» **About this task**: Check each line of the data below for the word "across". How many lines have it? Answer with the number alone.

BEGIN Given information

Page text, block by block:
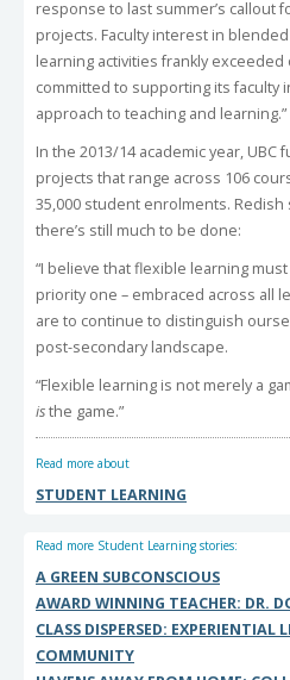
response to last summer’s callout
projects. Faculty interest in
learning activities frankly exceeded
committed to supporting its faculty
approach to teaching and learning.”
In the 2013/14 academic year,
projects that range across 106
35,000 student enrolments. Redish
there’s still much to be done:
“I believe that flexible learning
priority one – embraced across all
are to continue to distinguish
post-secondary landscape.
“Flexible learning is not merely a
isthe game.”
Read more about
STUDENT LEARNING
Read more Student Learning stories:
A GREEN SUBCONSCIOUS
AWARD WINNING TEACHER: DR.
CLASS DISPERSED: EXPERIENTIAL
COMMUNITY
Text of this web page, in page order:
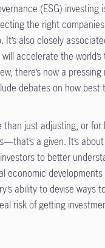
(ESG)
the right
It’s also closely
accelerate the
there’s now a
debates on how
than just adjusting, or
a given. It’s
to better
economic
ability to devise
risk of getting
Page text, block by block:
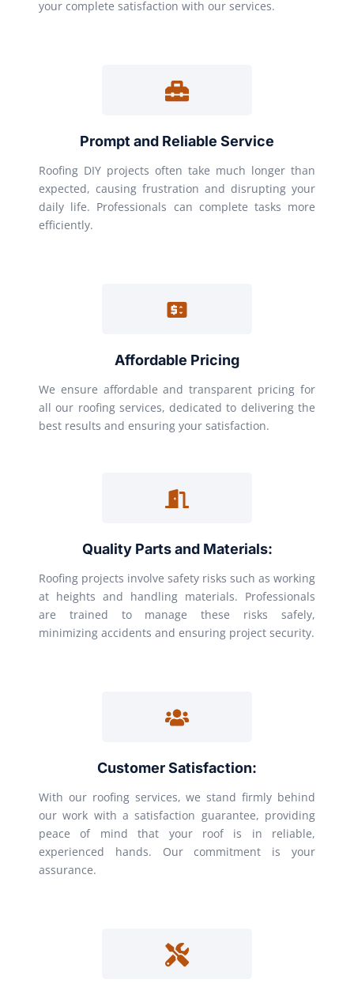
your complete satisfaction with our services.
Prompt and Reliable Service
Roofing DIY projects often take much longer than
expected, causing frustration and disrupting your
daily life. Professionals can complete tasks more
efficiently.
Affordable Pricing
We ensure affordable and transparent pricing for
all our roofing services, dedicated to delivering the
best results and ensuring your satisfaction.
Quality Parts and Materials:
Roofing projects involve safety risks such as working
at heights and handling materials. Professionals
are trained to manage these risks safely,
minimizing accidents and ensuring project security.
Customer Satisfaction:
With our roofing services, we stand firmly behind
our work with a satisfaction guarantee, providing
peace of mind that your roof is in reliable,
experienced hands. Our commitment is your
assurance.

END Given information
BEGIN Given information

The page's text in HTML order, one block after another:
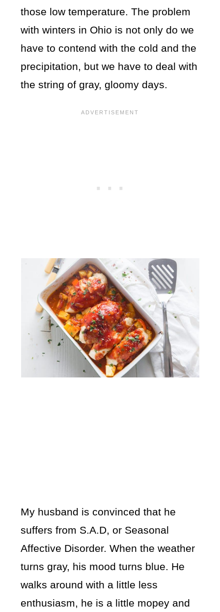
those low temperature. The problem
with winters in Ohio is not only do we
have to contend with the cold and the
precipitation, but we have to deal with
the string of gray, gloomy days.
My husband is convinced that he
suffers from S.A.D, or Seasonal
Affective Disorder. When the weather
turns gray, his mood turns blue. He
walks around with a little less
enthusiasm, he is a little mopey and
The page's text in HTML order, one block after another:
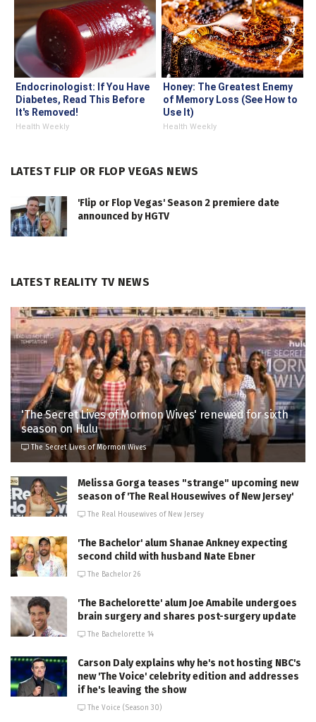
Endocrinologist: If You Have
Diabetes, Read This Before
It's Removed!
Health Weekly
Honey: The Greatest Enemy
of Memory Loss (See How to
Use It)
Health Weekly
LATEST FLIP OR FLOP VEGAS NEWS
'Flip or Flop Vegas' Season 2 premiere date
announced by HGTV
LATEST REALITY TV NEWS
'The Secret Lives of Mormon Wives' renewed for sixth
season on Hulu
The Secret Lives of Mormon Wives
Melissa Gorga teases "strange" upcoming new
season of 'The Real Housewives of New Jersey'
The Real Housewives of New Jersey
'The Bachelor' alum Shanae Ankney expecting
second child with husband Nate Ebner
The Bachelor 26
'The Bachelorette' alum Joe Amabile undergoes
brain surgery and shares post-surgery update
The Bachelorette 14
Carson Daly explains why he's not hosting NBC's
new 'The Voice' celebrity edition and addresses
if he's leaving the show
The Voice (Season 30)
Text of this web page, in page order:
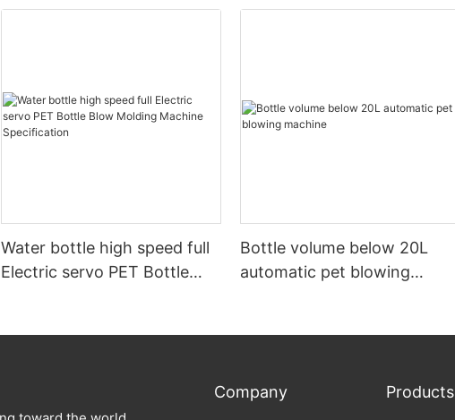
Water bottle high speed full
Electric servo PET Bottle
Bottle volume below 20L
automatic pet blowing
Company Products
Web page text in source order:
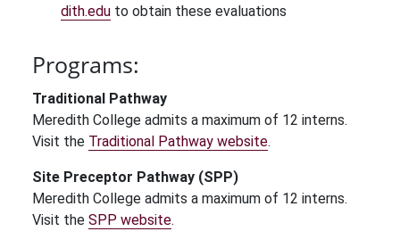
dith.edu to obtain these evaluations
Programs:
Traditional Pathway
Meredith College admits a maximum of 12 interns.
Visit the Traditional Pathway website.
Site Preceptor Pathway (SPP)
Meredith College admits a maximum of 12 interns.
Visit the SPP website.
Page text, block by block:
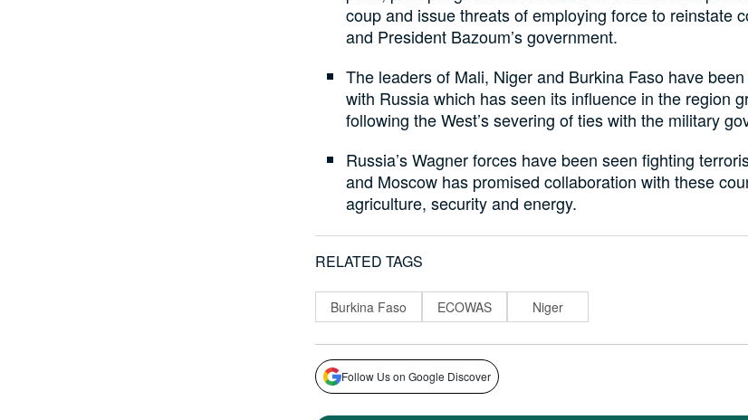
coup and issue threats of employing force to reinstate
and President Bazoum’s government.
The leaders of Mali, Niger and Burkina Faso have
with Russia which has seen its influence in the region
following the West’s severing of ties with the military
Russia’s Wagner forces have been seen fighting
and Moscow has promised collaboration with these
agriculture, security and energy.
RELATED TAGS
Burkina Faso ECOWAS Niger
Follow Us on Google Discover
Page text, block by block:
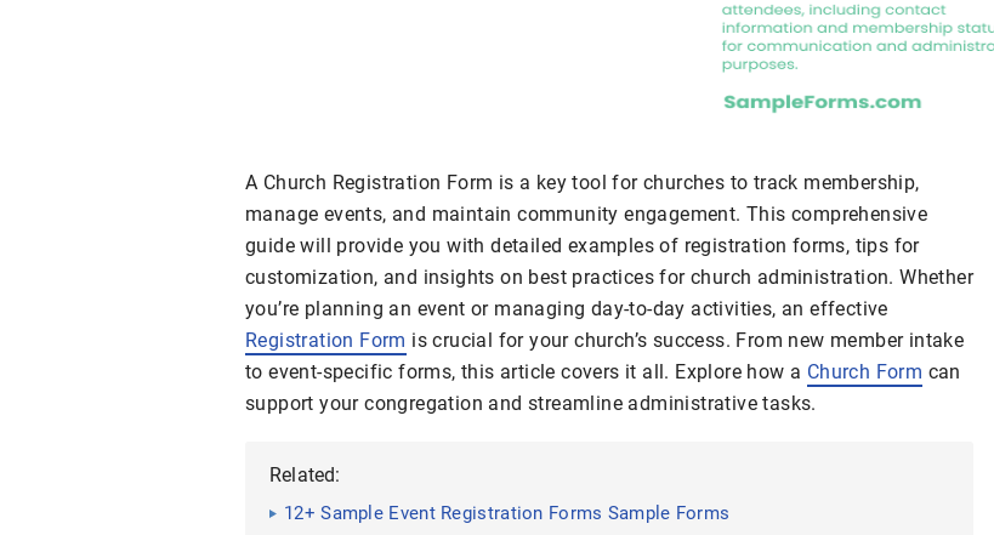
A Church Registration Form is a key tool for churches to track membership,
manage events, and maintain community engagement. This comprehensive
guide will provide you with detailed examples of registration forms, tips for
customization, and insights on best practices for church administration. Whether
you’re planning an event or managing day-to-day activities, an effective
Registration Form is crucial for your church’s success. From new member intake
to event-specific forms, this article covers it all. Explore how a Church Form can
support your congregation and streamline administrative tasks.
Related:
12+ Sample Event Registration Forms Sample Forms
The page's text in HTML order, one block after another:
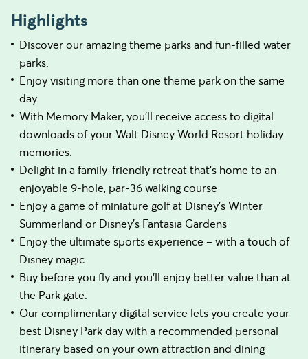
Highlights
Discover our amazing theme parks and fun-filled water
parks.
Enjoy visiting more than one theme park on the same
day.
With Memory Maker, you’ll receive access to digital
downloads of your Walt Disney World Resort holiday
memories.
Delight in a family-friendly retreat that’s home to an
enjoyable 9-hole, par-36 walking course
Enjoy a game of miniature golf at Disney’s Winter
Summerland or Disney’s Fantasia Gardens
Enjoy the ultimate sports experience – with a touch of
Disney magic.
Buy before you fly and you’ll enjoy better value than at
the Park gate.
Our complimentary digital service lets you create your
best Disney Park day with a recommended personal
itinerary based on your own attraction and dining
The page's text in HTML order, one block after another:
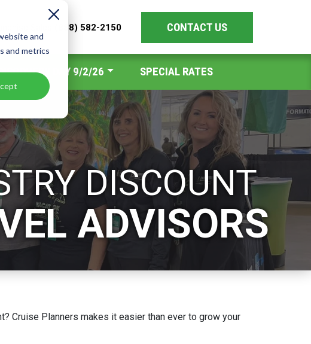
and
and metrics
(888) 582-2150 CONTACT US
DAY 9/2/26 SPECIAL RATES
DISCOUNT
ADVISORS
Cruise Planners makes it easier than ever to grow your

END Given information
BEGIN Given information

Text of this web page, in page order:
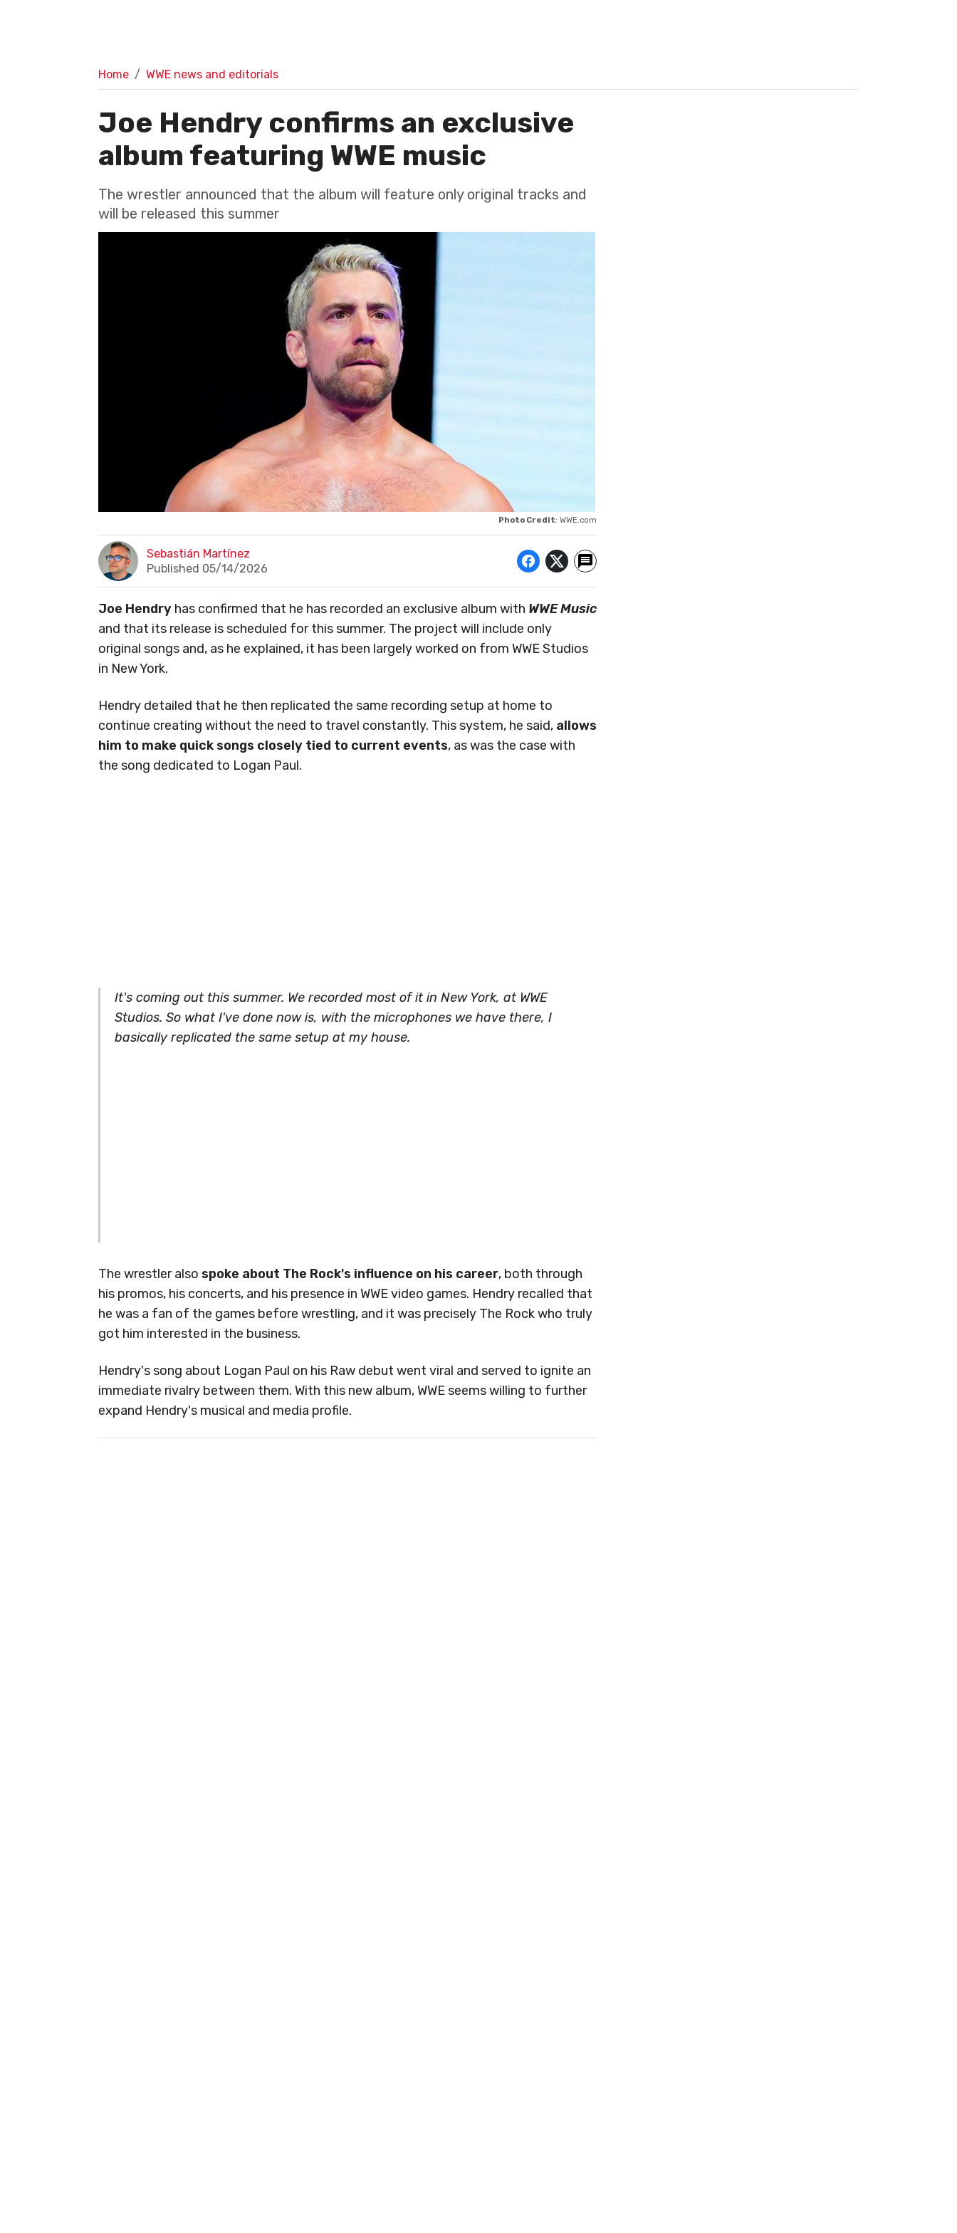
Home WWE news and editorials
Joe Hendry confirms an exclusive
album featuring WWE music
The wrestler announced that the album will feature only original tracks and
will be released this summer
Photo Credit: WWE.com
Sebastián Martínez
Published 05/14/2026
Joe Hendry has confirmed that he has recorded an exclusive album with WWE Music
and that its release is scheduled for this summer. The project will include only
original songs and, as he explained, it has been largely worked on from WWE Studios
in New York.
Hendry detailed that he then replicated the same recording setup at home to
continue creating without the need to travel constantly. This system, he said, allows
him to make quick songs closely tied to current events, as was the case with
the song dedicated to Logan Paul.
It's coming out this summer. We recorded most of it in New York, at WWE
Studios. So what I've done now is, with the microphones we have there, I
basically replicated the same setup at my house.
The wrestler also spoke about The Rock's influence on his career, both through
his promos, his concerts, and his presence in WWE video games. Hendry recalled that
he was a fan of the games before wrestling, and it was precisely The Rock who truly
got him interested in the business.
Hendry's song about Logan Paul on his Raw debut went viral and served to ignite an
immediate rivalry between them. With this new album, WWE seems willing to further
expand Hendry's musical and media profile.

END Given information

» **Exercise output**: 2